Why diet mixers get you drunk FASTER: Artificial sweeteners increase how quickly alcohol gets into the blood stream
Alcohol readings up to 25% higher when drank with low-calorie mixer
Sugar in full-fat versions thought to slow alcohol getting into blood stream
Diet drinks have also been linked to putting people over drink-drive limit
Those tested did not feel more inebriated but had higher alcohol readings
Source: Daily Mail
By Fiona Macrae
24 November 2015
If you feel the worse for wear after a big night out, it might not just be booze that’s to blame.
Research shows that a person’s choice of mixer affects how quickly they get drunk, with diet soft drinks more intoxicating than the sugary versions.

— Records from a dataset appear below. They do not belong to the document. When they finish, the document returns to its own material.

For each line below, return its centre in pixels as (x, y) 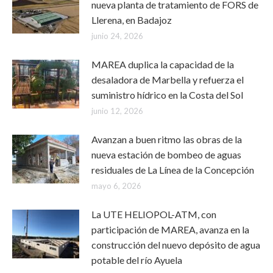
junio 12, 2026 (117, 111)
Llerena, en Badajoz (132, 20)
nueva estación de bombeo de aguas (166, 154)
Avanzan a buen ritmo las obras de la (167, 139)
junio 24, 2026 (117, 36)
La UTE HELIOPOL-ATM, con (154, 214)
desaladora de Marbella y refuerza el (168, 80)
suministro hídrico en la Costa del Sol (167, 95)
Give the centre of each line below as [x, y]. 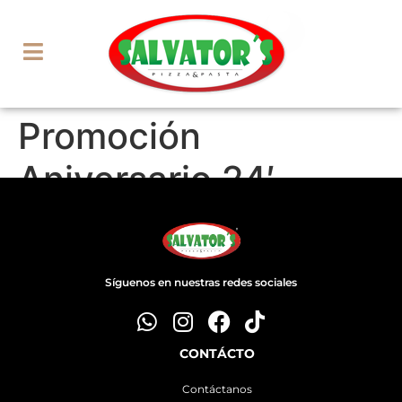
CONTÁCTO [217, 354]
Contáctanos [217, 389]
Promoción [109, 136]
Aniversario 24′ [147, 179]
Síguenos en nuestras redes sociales [201, 283]

While the finding may seem odd, the effect is big enough to take someone over the drink-drive limit.
The US researchers said the bar staff and revellers should be alerted to problem.
Women should be particularly aware because they are more likely to order a diet mixer to save on calories.
Twenty men and women were breathalysed after drinking vodka mixed with lemonade or with diet lemonade.
The amount of alcohol was the same in both cases but readings were up to 25 per cent higher with the low-calorie mixer.
It is thought that, like food, sugary drinks slow the passage of alcohol into the bloodstream.
In contrast, the artificial sweeteners found in diet drinks do nothing to dull booze’s effect, the journal Drug and Alcohol Dependence reports.
Previous research by the same team, at Northern Kentucky University, has that people who tend to opt for diet mixers have more problems at work and are more prone to blackouts.
Another of their studies found that opting for a diet, rather than sugary, mixer, could take someone over the drink-drive limit.
Despite this, those taking part in the experiment did not feel any more inebriated and were just as likely to think they were fit to get behind the wheel.
The researchers said that lack of awareness about the effect could lead to people unwittingly drink-driving.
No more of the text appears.